More local still- some early developments in Fern Tree Gully
Due to the evident support accorded to this event, Mr. T.S. Grimwood decided to form a quoit club within the local district. Interested local gentlemen held a meeting in March 1886 and the club was established...(The Ladies were in training for the Hopping Race) ...On the 19th June 1886, the Ferntree Gully Quoit Club felt confident enough to travel with their quoits and paid Collingwood a visit.

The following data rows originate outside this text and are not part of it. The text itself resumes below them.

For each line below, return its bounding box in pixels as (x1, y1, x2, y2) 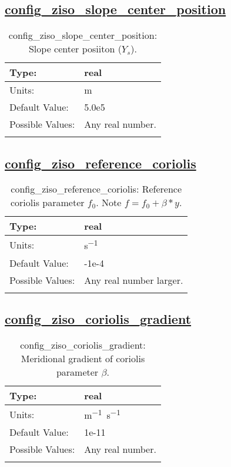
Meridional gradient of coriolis (21, 351, 145, 365)
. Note (96, 196, 122, 210)
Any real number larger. (84, 273, 183, 287)
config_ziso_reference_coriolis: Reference (11, 182, 182, 196)
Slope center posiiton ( (28, 42, 122, 56)
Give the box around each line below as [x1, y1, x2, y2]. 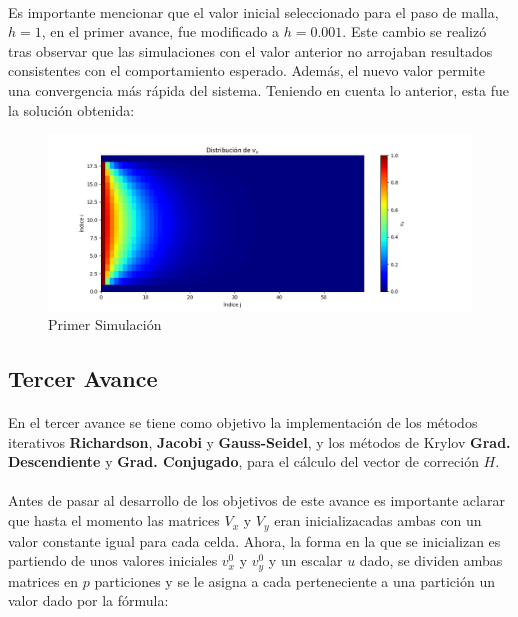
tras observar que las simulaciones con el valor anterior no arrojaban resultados [8, 40, 493, 61]
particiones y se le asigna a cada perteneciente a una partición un [94, 570, 495, 591]
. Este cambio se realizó [342, 21, 487, 42]
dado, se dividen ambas [359, 550, 503, 571]
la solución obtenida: [8, 99, 135, 120]
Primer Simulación [48, 314, 162, 335]
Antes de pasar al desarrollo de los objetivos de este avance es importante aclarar [8, 490, 505, 511]
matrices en [8, 570, 79, 591]
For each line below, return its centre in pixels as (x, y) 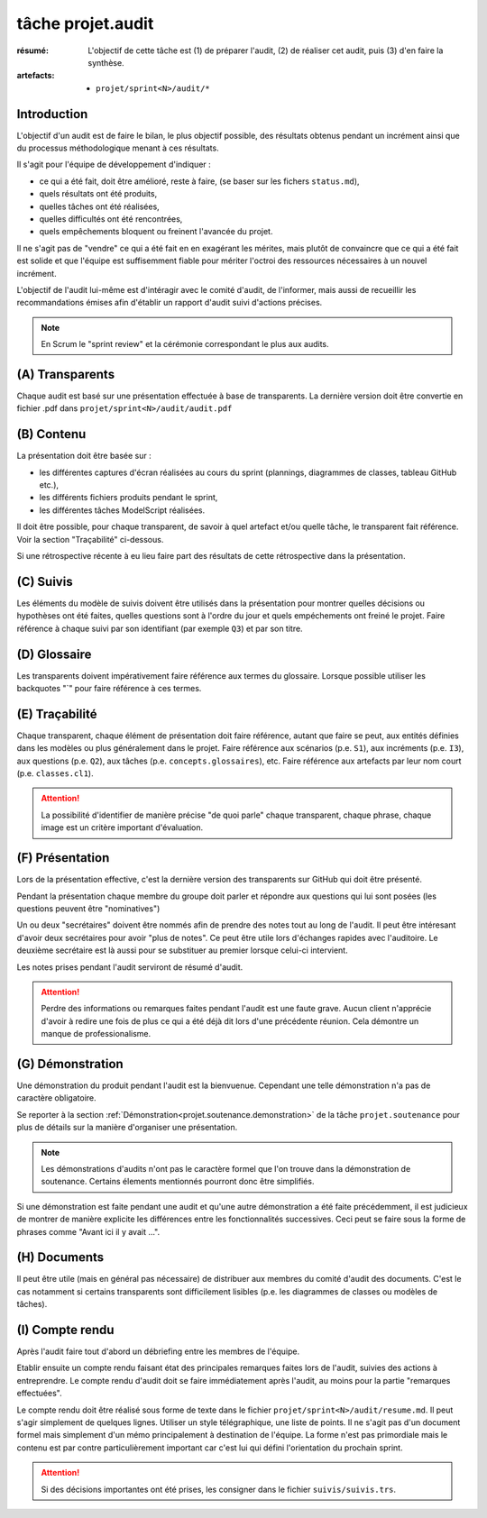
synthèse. (106, 62)
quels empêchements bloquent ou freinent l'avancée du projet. (156, 232)
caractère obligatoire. (56, 1098)
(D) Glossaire (54, 654)
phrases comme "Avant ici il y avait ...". (88, 1231)
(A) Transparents (66, 374)
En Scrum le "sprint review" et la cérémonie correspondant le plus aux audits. (185, 344)
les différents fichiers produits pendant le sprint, (129, 498)
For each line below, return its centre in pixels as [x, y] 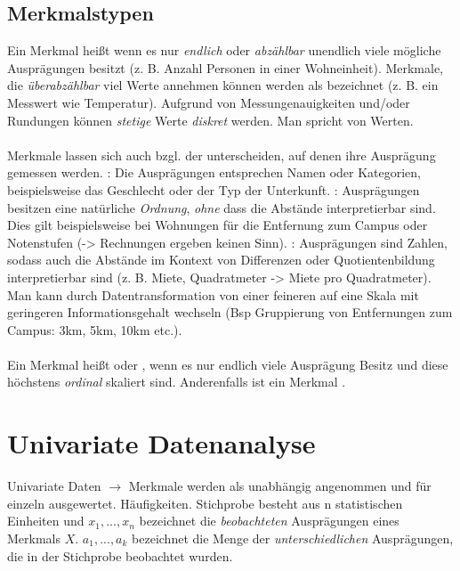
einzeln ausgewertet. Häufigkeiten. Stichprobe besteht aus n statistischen [205, 503]
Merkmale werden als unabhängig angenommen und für [280, 486]
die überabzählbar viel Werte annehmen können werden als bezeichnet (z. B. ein [223, 85]
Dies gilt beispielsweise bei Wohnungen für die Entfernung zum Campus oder [218, 225]
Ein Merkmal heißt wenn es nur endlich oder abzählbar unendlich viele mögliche [224, 50]
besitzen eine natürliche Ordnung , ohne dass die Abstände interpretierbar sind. [222, 207]
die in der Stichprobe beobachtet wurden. [120, 555]
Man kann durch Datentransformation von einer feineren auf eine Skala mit [213, 294]
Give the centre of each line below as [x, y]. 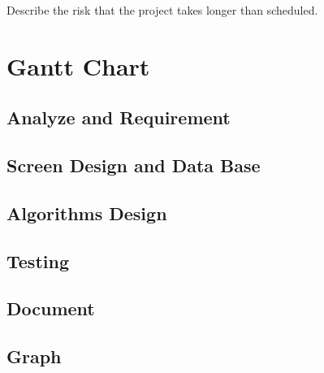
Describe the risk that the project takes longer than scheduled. [162, 10]
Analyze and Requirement [119, 117]
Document [51, 308]
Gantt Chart [78, 65]
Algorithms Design [87, 213]
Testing [38, 260]
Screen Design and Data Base [134, 165]
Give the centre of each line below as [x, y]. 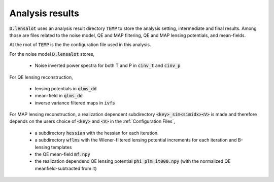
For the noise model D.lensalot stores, [52, 54]
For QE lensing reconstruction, [41, 77]
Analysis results [44, 13]
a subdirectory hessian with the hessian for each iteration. [97, 133]
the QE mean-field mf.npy [63, 154]
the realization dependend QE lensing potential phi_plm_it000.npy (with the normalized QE [133, 161]
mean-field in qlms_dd [59, 96]
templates [61, 147]
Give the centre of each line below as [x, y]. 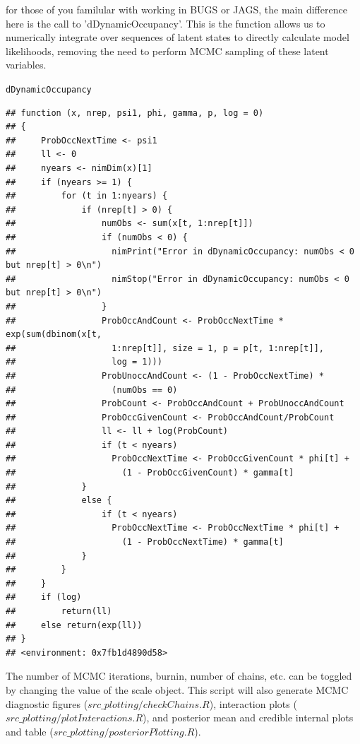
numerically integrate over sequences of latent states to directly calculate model [178, 37]
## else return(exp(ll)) [74, 625]
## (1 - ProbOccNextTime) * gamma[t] [145, 542]
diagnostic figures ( [47, 703]
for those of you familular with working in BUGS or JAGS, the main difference [176, 9]
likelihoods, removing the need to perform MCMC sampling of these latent [167, 51]
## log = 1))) [84, 362]
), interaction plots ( [253, 703]

And then Boytnon found this on a Found site.

Tuesday, January 14, 2003

Bulky space killers A friend was prompted by Boynton’s book-triffid post to pass on an article that appeared in The Sunday Age 12/1/03 (no link) on bibliophile John Baxter by Michelle Griffin. His despair “of writers’ cavalier attitude to their books” would seem more to do with the “relative values” of book as text v book as objet (d’art, d’amour, d’collectormania) , 'the collectors in his book come across as the kind of people more likely to scrutinise the dust jacket and the imprint number on a book than to read it cover to cover' Alas, there are very few collectibles amongst Boynton’s eclectic bricks. Perhaps it’s the collector gene that prompts her to hoard.
Professional de-clutterer Christy Best would surely chide her.
People (myself included) love to save books even after they’ve read them. After spending time with a book, you become emotionally attached to it. Besides, they look pretty sitting on our bookshelves. But they’re bulky space killers.
On this site, a true believer weighs in with tales of hoarding in-laws. They have a "junk" shop in which they sell stuff, but they get little business--I feel it's just a front for their hoarding habit., and confesses feeling 'sick to my stomach... like I'm hyperventilating every time I drive up their lane'.
So after all this Tyranny of the tidy, it was good to read an article in praise of clutter. (via aldaily)
Finally, if writers display a cavalier attitude to books, actors take the cake. Boynton has seen some truly gut-wrenching aerial book-as-prop displays in workshops past. She quickly learnt to substitute the second-strand rehearsal copy.
Bronte - the Jack Russell - added a new twist to the last post...'she's out for the evening, better destroy a small plastic figurine of a Scottish terrier that Boynton had forgotton she had ever acquired'...It used to look like this. Now it's legless.

Monday, January 13, 2003

Boynton is currently suffering iron defficiency. She blames Douglas. He always gets so nervous when she takes out the ironing board - (as a puppy he learnt the sign: 'she's out for the evening, better destroy some furniture'), that she in turn learnt to avoid it.
There is a Woman in the Moon but many people have never seen her...(via Plep)
All very lunar Rorschach methinks, but delivers the classic line: In 1969, Apollo 11 landed just in front of the lady's ear....Was it something inherently mysterious in the theme that sent Boynton on a mothergoogle chase?...In any case she likes this take, even if the german expressionist rocket ship looks pretty much like a small household electrical appliance.

Sunday, January 12, 2003

Still around 30, fires burning in the state, a smell of smoke in the suburbs, to the north a rose sky. 3 panting dogs circle restlessly round the dry garden, ants storm one of many half chewed apples, Boynton wilts.
Just when Boynton was on the brink of mastering the principles in making "a useful Afternoon Tea Wagon"... (or autotray as we Victorians prefer to say) go with being "on the wagon"...or should that be "on the water cart"...she reads that just thinking about it might make the simple tea wagon legless. (via nonharmful).
Must weigh up the placebos and the nocebos over next cuppa.